You can also view the pipelines running history in the Home Assistant interface:

  • Settings > Voice assistants > Pipeline > 3 dots > Debug

Service

You can run pipeline as a service. Almost all settings optional. But allow you to achieve customisations that are not possible in Hass by default.

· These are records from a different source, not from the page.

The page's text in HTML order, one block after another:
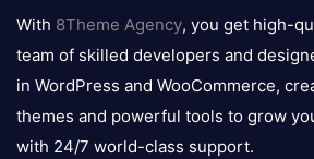
logo
With 8Theme Agency, you get high-
team of skilled developers and
in WordPress and WooCommerce,
themes and powerful tools to grow
with 24/7 world-class support.
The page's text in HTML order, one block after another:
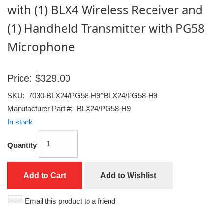
with (1) BLX4 Wireless Receiver and
(1) Handheld Transmitter with PG58
Microphone
Price: $329.00
SKU: 7030-BLX24/PG58-H9^BLX24/PG58-H9
Manufacturer Part #: BLX24/PG58-H9
In stock
Quantity
Add to Cart Add to Wishlist
Email this product to a friend
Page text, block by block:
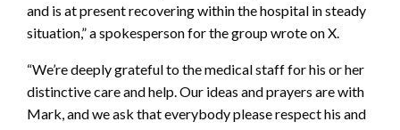
and is at present recovering within the hospital in steady
situation,” a spokesperson for the group wrote on X.
“We’re deeply grateful to the medical staff for his or her
distinctive care and help. Our ideas and prayers are with
Mark, and we ask that everybody please respect his and
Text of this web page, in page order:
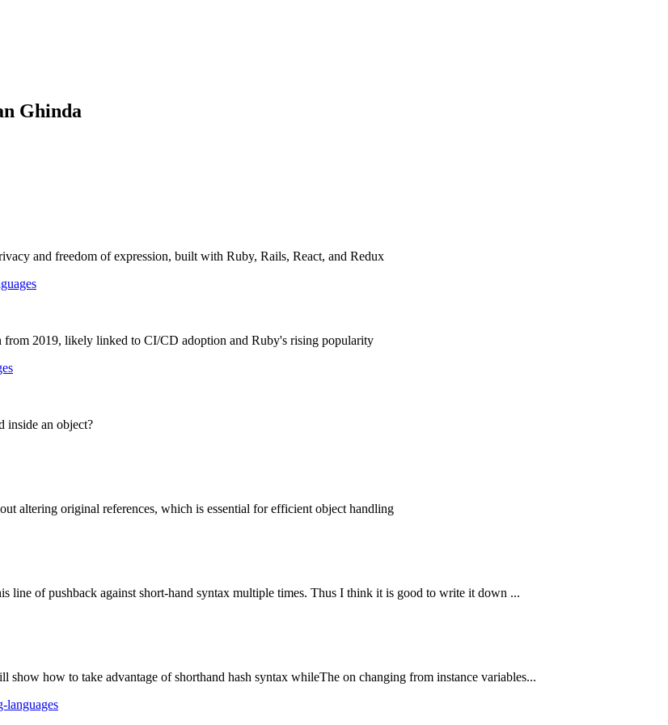
Ghinda
and freedom of expression, built with Ruby, Rails, React, and Redux
2019, likely linked to CI/CD adoption and Ruby's rising popularity
inside an object?
altering original references, which is essential for efficient object handling
line of pushback against short-hand syntax multiple times. Thus I think it is good to write it down ...
show how to take advantage of shorthand hash syntax whileThe on changing from instance variables...
languages
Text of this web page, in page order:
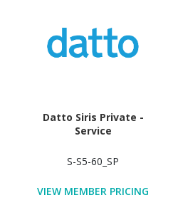
Datto Siris Private -
Service
S-S5-60_SP
VIEW MEMBER PRICING
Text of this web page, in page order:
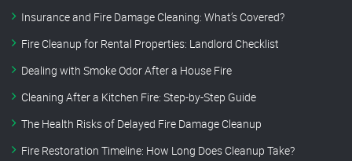
Insurance and Fire Damage Cleaning: What’s Covered?
Fire Cleanup for Rental Properties: Landlord Checklist
Dealing with Smoke Odor After a House Fire
Cleaning After a Kitchen Fire: Step-by-Step Guide
The Health Risks of Delayed Fire Damage Cleanup
Fire Restoration Timeline: How Long Does Cleanup Take?
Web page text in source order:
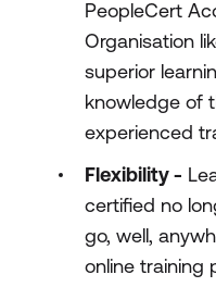
PeopleCert
Organisation
superior
knowledge of
experienced
Flexibility -
certified no
go, well,
online training

service: stream_assist.run
data:
  stream_source: rtsp://...
  camera_entity_id: camera.xxx
  player_entity_id: media_player.xxx
  stt_start_media: media-source://media_source/local/beep.mp3
  pipeline_id: abcdefg...
  assist:
    start_stage: wake_word  # wake_word, stt, intent, tts
    end_stage: tts
    pipeline:
      conversation_language: en
      conversation_engine: homeassistant
      language: en
      name: Home Assistant
      stt_engine: stt.faster_whisper
      stt_language: en
      tts_engine: tts.google_en_com
      tts_language: en
      tts_voice: None
      wake_word_entity: wake_word.openwakeword
      wake_word_id: None
    wake_word_settings: { timeout: 5 }
    audio_settings:
      noise_suppression_level: None
      auto_gain_dbfs: None
      volume_multiplier: None
    conversation_id: None
    device_id: None
    intent_input: None
    tts_audio_output: None  # None, wav, mp3
    tts_input: None
  stream:
    file: ...
    options: {}

Tips

  1. Recommended settings for Whisper:

    • Model: small-int8 or medium-int8
    • Beam size: 5
  2. You can add remote Whisper/Piper installation from another server:

    • First server: Settings > Add-ons > Whisper/Piper > Configuration > Network > Select port
    • Second server: Settings > Integrations > Add integration > Wyoming Protocol > Select: first server IP, add-on port
  3. You can use Google Translate integration instead of Piper, which support many languages for TTS.

  4. If your environment does not allow you to install add-ons, you can install Faster Whisper custom integration for local STT.